## AVAILABLE DATA

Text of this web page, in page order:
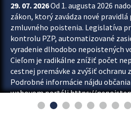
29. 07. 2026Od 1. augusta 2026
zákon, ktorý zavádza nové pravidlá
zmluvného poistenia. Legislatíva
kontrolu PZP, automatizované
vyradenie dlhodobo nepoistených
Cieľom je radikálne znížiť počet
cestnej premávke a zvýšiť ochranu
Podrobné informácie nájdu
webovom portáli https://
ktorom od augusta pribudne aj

...

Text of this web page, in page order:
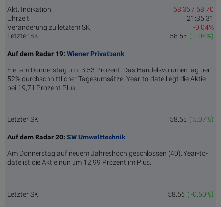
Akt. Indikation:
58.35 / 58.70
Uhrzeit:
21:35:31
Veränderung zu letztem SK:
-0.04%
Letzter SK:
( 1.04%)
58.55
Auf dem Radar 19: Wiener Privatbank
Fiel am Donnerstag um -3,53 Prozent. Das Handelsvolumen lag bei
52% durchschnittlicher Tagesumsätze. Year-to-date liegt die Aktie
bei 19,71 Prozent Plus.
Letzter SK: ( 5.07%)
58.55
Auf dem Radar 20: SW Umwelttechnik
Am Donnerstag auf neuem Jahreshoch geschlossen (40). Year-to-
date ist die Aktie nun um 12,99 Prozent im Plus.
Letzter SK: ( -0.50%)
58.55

## WHAT THE TASK ASKS
Wherever the word "Prozent" appears in the listing above, copy that line.

## FINISHED TASK
Fiel am Donnerstag um -3,53 Prozent. Das Handelsvolumen lag bei
bei 19,71 Prozent Plus.
date ist die Aktie nun um 12,99 Prozent im Plus.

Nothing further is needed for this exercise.